→ **Input for this task**
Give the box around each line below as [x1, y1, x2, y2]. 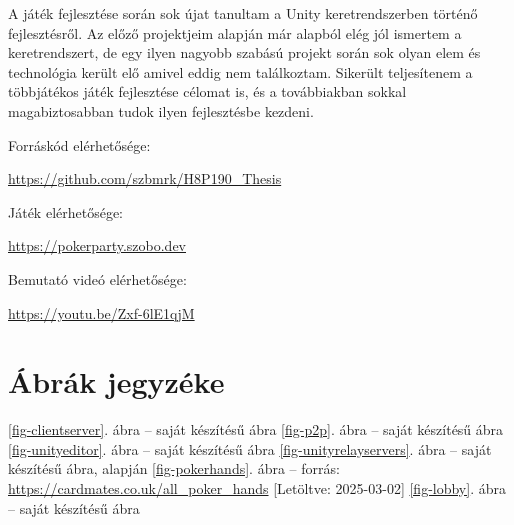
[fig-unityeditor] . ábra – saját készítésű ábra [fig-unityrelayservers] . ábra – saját [8, 438, 492, 459]
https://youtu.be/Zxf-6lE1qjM [8, 302, 195, 323]
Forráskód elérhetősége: [8, 134, 151, 155]
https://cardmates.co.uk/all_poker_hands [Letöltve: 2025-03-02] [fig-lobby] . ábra [8, 478, 506, 499]
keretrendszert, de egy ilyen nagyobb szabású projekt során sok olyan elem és [8, 42, 481, 63]
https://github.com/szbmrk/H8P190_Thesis [8, 168, 282, 189]
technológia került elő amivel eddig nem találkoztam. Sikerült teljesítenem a [8, 61, 473, 82]
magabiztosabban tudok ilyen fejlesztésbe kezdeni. [8, 100, 314, 121]
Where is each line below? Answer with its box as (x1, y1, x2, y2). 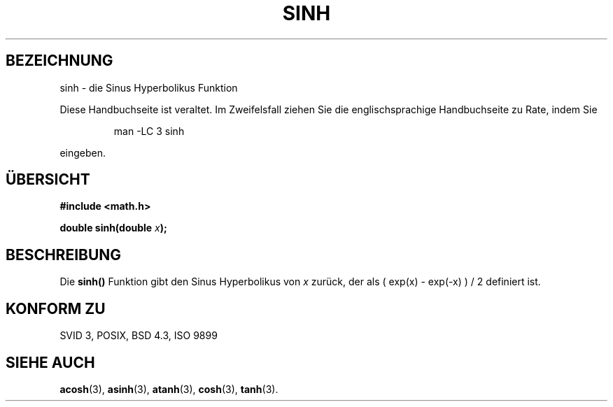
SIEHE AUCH (6, 353, 95, 371)
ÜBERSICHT (6, 171, 90, 189)
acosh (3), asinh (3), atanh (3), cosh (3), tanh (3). (59, 383, 279, 395)
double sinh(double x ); (59, 222, 167, 234)
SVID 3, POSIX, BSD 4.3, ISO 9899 (59, 329, 218, 342)
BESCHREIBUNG (6, 245, 122, 264)
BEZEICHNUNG (6, 52, 113, 70)
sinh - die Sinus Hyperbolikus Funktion (59, 81, 238, 94)

→ **Your assignment**
Your reply should hold exactly the lines from the line containing "Forráskód elérhetősége: [8, 134, 151, 155]" through the final line of the listing, and none of the pictures.

→ **Response to this task**
Forráskód elérhetősége: [8, 134, 151, 155]
https://cardmates.co.uk/all_poker_hands [Letöltve: 2025-03-02] [fig-lobby] . ábra [8, 478, 506, 499]
keretrendszert, de egy ilyen nagyobb szabású projekt során sok olyan elem és [8, 42, 481, 63]
https://github.com/szbmrk/H8P190_Thesis [8, 168, 282, 189]
technológia került elő amivel eddig nem találkoztam. Sikerült teljesítenem a [8, 61, 473, 82]
magabiztosabban tudok ilyen fejlesztésbe kezdeni. [8, 100, 314, 121]
Where is each line below? Answer with its box as (x1, y1, x2, y2). 
SIEHE AUCH (6, 353, 95, 371)
ÜBERSICHT (6, 171, 90, 189)
acosh (3), asinh (3), atanh (3), cosh (3), tanh (3). (59, 383, 279, 395)
double sinh(double x ); (59, 222, 167, 234)
SVID 3, POSIX, BSD 4.3, ISO 9899 (59, 329, 218, 342)
BESCHREIBUNG (6, 245, 122, 264)
BEZEICHNUNG (6, 52, 113, 70)
sinh - die Sinus Hyperbolikus Funktion (59, 81, 238, 94)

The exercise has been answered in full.